◆ Brief
The answer must reproduce every record exactly, with all pictures omitted.

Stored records
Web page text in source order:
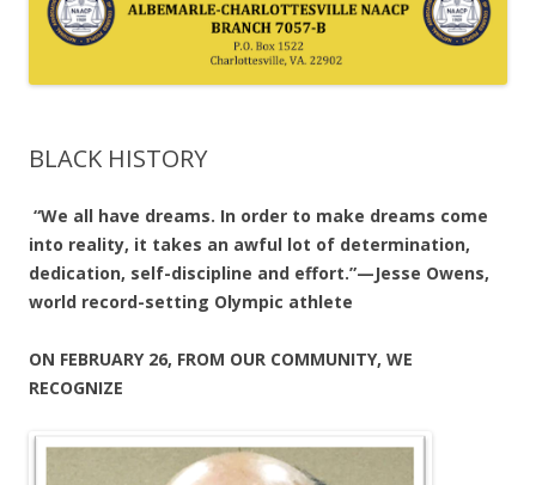
BLACK HISTORY
“We all have dreams. In order to make dreams come
into reality, it takes an awful lot of determination,
dedication, self-discipline and effort.”—Jesse Owens,
world record-setting Olympic athlete
ON FEBRUARY 26, FROM OUR COMMUNITY, WE
RECOGNIZE
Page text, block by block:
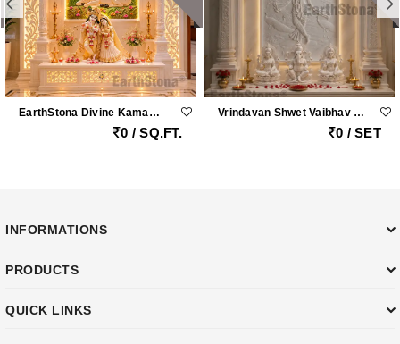
EarthStona Divine Kamadhenu Lotus Radha Krishna Marble Mandir
0 / SQ.FT.
Vrindavan Shwet Vaibhav – Grand Vietnam White Marble Krishna Peacock Mandir With Handcrafted Pillars By Earthstona
0 / SET
INFORMATIONS
PRODUCTS
QUICK LINKS
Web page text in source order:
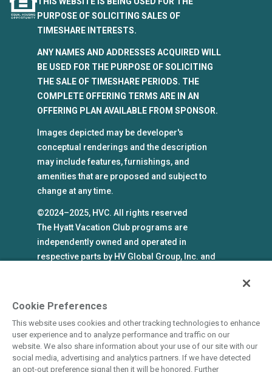
PURPOSE OF SOLICITING SALES OF
TIMESHARE INTERESTS.
ANY NAMES AND ADDRESSES ACQUIRED WILL
BE USED FOR THE PURPOSE OF SOLICITING
THE SALE OF TIMESHARE PERIODS. THE
COMPLETE OFFERING TERMS ARE IN AN
OFFERING PLAN AVAILABLE FROM SPONSOR.
Images depicted may be developer's
conceptual renderings and the description
may include features, furnishings, and
amenities that are proposed and subject to
change at any time.
©2024–2025, HVC. All rights reserved
The Hyatt Vacation Club programs are
independently owned and operated in
respective parts by HV Global Group, Inc. and
marks under license from an affiliate of Hyatt
marks shall cease if such license expires or is
revoked or terminated. HVC is not owned by or
an affiliate of Hyatt Hotels Corporation. Hyatt
Cookie Preferences
This website uses cookies and other tracking technologies to enhance
user experience and to analyze performance and traffic on our
website. We also share information about your use of our site with our
social media, advertising and analytics partners. If we have detected
an opt-out preference signal then it will be honored. Further
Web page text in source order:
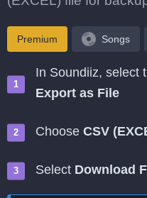
Premium Songs
In Soundiiz, select
Export as File
Choose CSV
Select Download
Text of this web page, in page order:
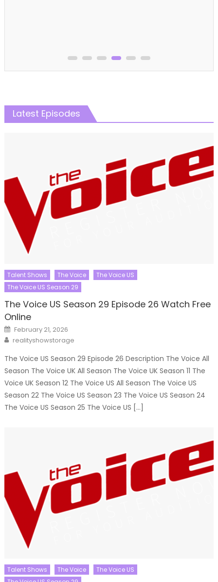
Latest Episodes
Talent Shows The Voice
The Voice US
The Voice US Season 29
The Voice US Season 29 Episode 26 Watch Free
Online
Posted
on
February 21, 2026
Author
realityshowstorage
The Voice US Season 29 Episode 26 Description The Voice All
Season The Voice UK All Season The Voice UK Season 11 The
Voice UK Season 12 The Voice US All Season The Voice US
Season 22 The Voice US Season 23 The Voice US Season 24
The Voice US Season 25 The Voice US […]
Talent Shows The Voice
The Voice US
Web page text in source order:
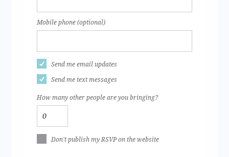
Mobile phone (optional)
Send me email updates
Send me text messages
How many other people are you bringing?
Don't publish my RSVP on the website
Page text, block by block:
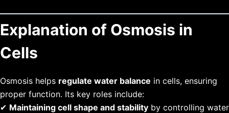
Explanation of Osmosis in
Cells
Osmosis helps regulate water balance in cells, ensuring
proper function. Its key roles include:
✔ Maintaining cell shape and stability by controlling water
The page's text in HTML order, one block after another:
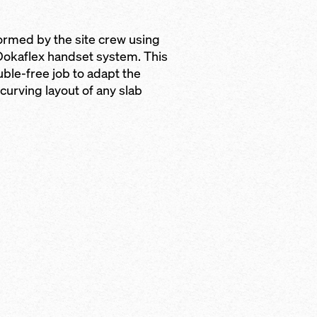
by the site crew using
handset system. This
free job to adapt the
layout of any slab
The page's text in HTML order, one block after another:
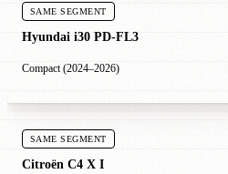
SAME SEGMENT
Hyundai i30 PD-FL3
Compact (2024–2026)
SAME SEGMENT
Citroën C4 X I
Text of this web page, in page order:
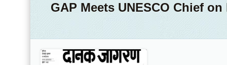
GAP Meets UNESCO Chief
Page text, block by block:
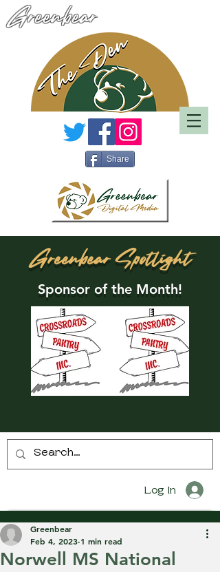
Greenbear
Share
Greenbear Spotlight
Sponsor of the Month!
Log In
Norwell MS National
Greenbear
Feb 4, 2023 1 min read
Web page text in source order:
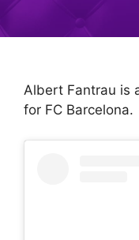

◆ Written solution
Web page text in source order:
BLACK HISTORY
“We all have dreams. In order to make dreams come
into reality, it takes an awful lot of determination,
dedication, self-discipline and effort.”—Jesse Owens,
world record-setting Olympic athlete
ON FEBRUARY 26, FROM OUR COMMUNITY, WE
RECOGNIZE
Page text, block by block:
EarthStona Divine Kamadhenu Lotus Radha Krishna Marble Mandir
0 / SQ.FT.
Vrindavan Shwet Vaibhav – Grand Vietnam White Marble Krishna Peacock Mandir With Handcrafted Pillars By Earthstona
0 / SET
INFORMATIONS
PRODUCTS
QUICK LINKS
Web page text in source order:
PURPOSE OF SOLICITING SALES OF
TIMESHARE INTERESTS.
ANY NAMES AND ADDRESSES ACQUIRED WILL
BE USED FOR THE PURPOSE OF SOLICITING
THE SALE OF TIMESHARE PERIODS. THE
COMPLETE OFFERING TERMS ARE IN AN
OFFERING PLAN AVAILABLE FROM SPONSOR.
Images depicted may be developer's
conceptual renderings and the description
may include features, furnishings, and
amenities that are proposed and subject to
change at any time.
©2024–2025, HVC. All rights reserved
The Hyatt Vacation Club programs are
independently owned and operated in
respective parts by HV Global Group, Inc. and
marks under license from an affiliate of Hyatt
marks shall cease if such license expires or is
revoked or terminated. HVC is not owned by or
an affiliate of Hyatt Hotels Corporation. Hyatt
Cookie Preferences
This website uses cookies and other tracking technologies to enhance
user experience and to analyze performance and traffic on our
website. We also share information about your use of our site with our
social media, advertising and analytics partners. If we have detected
an opt-out preference signal then it will be honored. Further
Web page text in source order:
Premium Songs
In Soundiiz, select
Export as File
Choose CSV
Select Download
Text of this web page, in page order:
Latest Episodes
Talent Shows The Voice
The Voice US
The Voice US Season 29
The Voice US Season 29 Episode 26 Watch Free
Online
Posted
on
February 21, 2026
Author
realityshowstorage
The Voice US Season 29 Episode 26 Description The Voice All
Season The Voice UK All Season The Voice UK Season 11 The
Voice UK Season 12 The Voice US All Season The Voice US
Season 22 The Voice US Season 23 The Voice US Season 24
The Voice US Season 25 The Voice US […]
Talent Shows The Voice
The Voice US
Web page text in source order:
Mobile phone (optional)
Send me email updates
Send me text messages
How many other people are you bringing?
Don't publish my RSVP on the website
Page text, block by block:
Explanation of Osmosis in
Cells
Osmosis helps regulate water balance in cells, ensuring
proper function. Its key roles include:
✔ Maintaining cell shape and stability by controlling water
The page's text in HTML order, one block after another:
by the site crew using
handset system. This
free job to adapt the
layout of any slab
The page's text in HTML order, one block after another:
SAME SEGMENT
Hyundai i30 PD-FL3
Compact (2024–2026)
SAME SEGMENT
Citroën C4 X I
Text of this web page, in page order:
GAP Meets UNESCO Chief
Page text, block by block:
Greenbear
Share
Greenbear Spotlight
Sponsor of the Month!
Log In
Norwell MS National
Greenbear
Feb 4, 2023 1 min read
Web page text in source order:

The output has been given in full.